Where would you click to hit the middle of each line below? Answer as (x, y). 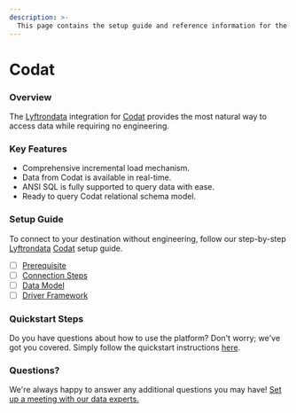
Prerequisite (44, 265)
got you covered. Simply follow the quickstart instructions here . (125, 347)
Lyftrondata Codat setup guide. (66, 248)
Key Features (39, 149)
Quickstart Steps (47, 318)
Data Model (43, 285)
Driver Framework (55, 295)
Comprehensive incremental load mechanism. (106, 168)
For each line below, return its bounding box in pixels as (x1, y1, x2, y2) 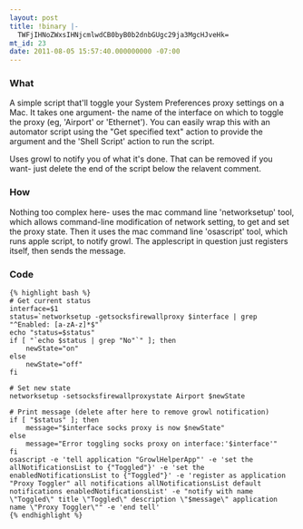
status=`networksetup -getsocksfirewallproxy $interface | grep (9, 312, 258, 322)
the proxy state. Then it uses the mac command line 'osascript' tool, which (9, 226, 288, 237)
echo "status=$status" (9, 328, 95, 338)
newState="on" (25, 344, 79, 354)
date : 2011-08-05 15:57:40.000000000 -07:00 (9, 47, 181, 56)
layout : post (9, 13, 59, 23)
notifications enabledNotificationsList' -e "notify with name (9, 487, 254, 496)
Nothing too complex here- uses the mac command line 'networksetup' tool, (9, 206, 295, 218)
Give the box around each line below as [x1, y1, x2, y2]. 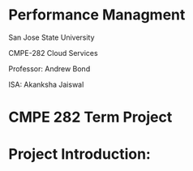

_ _ _

### EXERCISE BRIEF
What is needed is the number of lines in these entries that include the word "uses"; please give it alone.

### TASK ANSWER
2